La grandeza de Lezama (no sólo física, pues era un hombre alto y de muchas libras, consumado devoto de la buena mesa y de los espléndidos habanos) literaria y humana, está más que consignada en cientos y cientos de páginas que se han publicado sobre su persona y su obra.
Un libro obligado de la literatura hispanoamericana es, sin duda, su novela “Paradiso” (1966), que le dio fama continental y que también le acarreó las injustas condenas del régimen político de su patria. Así mismo, Lezama desarrolló una intensa labor como editor de la mítica revista “Orígenes” (1944-1956, 40 números), valioso registro literario-artístico, cubano y universal, de mediados del siglo XX.

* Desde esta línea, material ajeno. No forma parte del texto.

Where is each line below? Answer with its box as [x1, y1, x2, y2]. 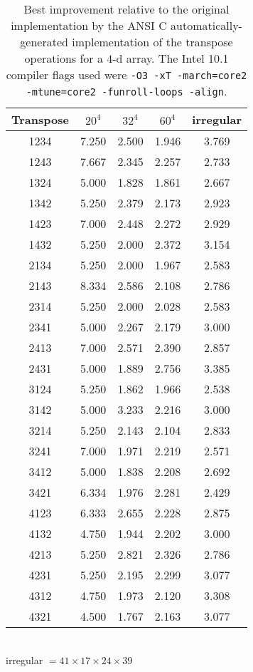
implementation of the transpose [72, 33, 233, 50]
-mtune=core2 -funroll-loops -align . [26, 83, 227, 99]
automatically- [171, 17, 242, 33]
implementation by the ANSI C [11, 17, 167, 33]
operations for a [24, 50, 103, 66]
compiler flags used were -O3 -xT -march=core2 [6, 66, 247, 83]
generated [20, 33, 68, 50]
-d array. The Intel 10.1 [112, 50, 229, 66]
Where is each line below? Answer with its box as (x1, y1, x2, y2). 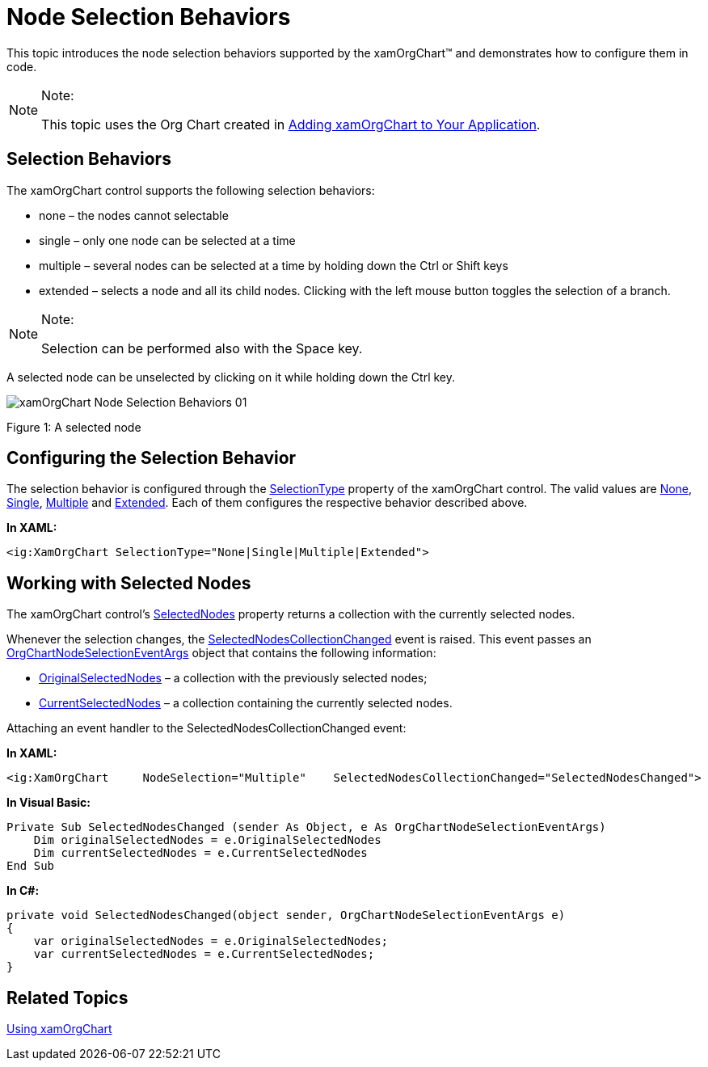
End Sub (6, 859, 55, 873)
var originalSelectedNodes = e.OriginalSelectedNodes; (33, 934, 389, 948)
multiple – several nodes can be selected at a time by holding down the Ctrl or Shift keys (39, 258, 508, 272)
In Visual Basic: (6, 795, 91, 810)
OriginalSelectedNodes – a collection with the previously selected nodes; (39, 671, 428, 685)
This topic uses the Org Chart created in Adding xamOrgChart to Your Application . (41, 116, 541, 133)
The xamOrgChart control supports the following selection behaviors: (6, 183, 375, 197)
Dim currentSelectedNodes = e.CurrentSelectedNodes (33, 846, 368, 860)
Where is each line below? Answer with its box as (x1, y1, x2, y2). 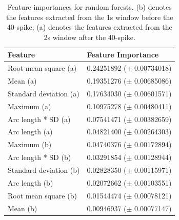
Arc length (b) (8, 177, 53, 188)
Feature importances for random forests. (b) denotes (7, 2, 172, 12)
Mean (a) (8, 75, 37, 86)
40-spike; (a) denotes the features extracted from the (7, 22, 172, 32)
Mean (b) (8, 203, 37, 213)
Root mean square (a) (8, 63, 77, 73)
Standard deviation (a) (8, 88, 79, 98)
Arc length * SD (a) (8, 113, 71, 124)
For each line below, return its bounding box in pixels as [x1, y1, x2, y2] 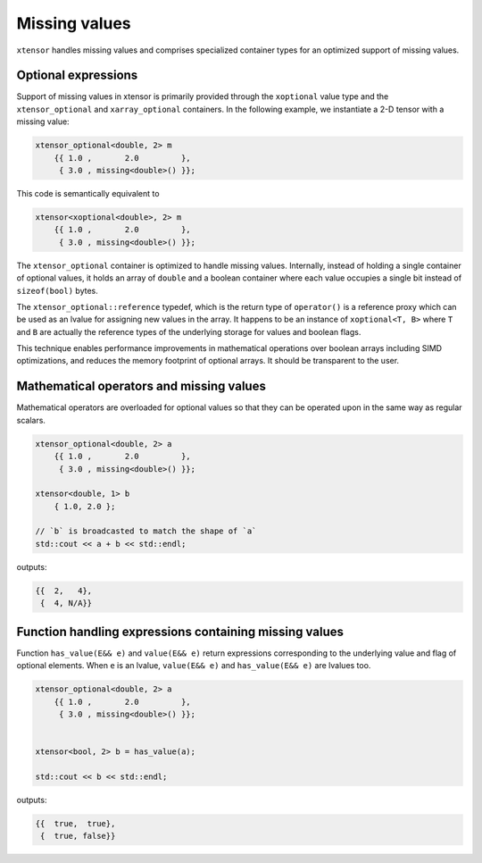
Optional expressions [16, 68, 138, 83]
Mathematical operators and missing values [16, 379, 267, 394]
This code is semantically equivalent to [16, 188, 160, 198]
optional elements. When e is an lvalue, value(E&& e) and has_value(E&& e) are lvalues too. [16, 660, 371, 671]
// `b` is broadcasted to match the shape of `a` [35, 526, 257, 536]
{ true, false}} [40, 831, 116, 842]
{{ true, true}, [35, 818, 116, 828]
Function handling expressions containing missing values [16, 624, 344, 639]
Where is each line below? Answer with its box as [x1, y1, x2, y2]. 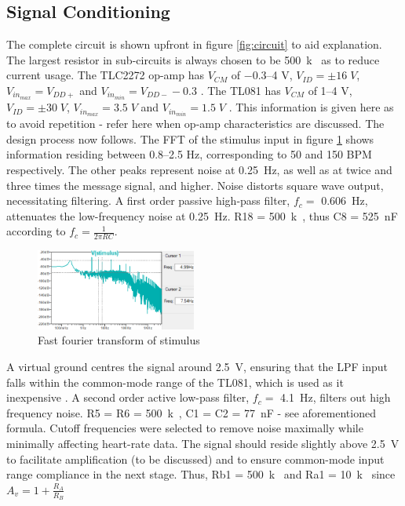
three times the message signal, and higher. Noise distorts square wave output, [6, 177, 384, 193]
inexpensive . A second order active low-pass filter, [6, 389, 250, 406]
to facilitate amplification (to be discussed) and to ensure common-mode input [6, 450, 385, 467]
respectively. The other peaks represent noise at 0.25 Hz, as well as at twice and [6, 161, 392, 177]
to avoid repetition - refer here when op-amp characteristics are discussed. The [6, 115, 385, 132]
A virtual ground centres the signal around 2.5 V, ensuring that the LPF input [6, 359, 389, 375]
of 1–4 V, [308, 82, 352, 98]
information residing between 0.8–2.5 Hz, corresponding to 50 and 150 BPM [6, 146, 372, 162]
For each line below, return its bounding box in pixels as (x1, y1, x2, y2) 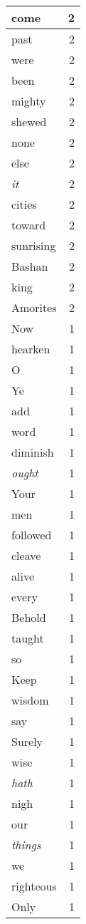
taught (11, 630, 44, 646)
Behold (11, 609, 46, 625)
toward (11, 217, 46, 233)
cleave (11, 547, 41, 564)
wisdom (11, 692, 49, 708)
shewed (11, 113, 47, 130)
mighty (11, 93, 46, 109)
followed (11, 526, 52, 543)
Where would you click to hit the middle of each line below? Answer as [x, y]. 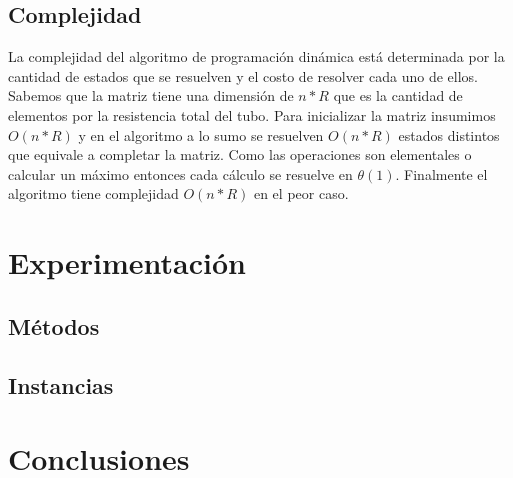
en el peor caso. [301, 193]
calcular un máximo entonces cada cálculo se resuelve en [180, 173]
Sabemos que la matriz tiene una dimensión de [151, 95]
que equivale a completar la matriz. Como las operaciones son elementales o [240, 154]
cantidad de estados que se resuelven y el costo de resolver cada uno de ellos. [243, 75]
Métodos [54, 325]
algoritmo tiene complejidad [93, 193]
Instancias [61, 384]

De su volumen de poemas “Fragmentos a su imán”, dejamos, entonces, esta pieza excepcional, y la invitación, para que los jóvenes escritores de nuestro país y del mundo, vayan a la obra de Lezama, donde la realidad inmediata se ve opacada, por la inmortalidad de esa otra realidad, más firme, brillante y eterna: “Estar en la noche/esperando una visita,/o no esperando nada/ y ver como el sillón lentamente/va avanzando hasta alejarse de la lámpara./Sentirse más adherido a la madera/ mientras el movimiento del sillón/ va inquietando los huesos escondidos,/ como si quisiéramos que no fueran vistos/ por aquellos que van a llegar./ Los cigarros van reemplazando/ los ojos de los que no van a llegar./Colocamos el pañuelo/ sobre el cenicero para que no se vea/el fondo de su cristal,/ los dientes de sus bordes,/ los colores que imitan los dedos/sacudiendo la ausencia y la presencia/ en las entrañas que van a ser sopladas./ La visita o la nada/ cubiertas por el pañuelo,/ como el llegar de la lluvia/ para oídos lejanos,/saltan del cenicero,/preparando la eternidad/de sus pisadas o se organizan/ inclinándose sobre un montón de hojas,/que chisporrotean sobre el jarrón/de la abuela,/huyendo del cenicero”. (Poema “Esperar la ausencia”, 14 de mayo de 1974, tomado de: “Fragmentos a su imán”, publicación posterior a su muerte).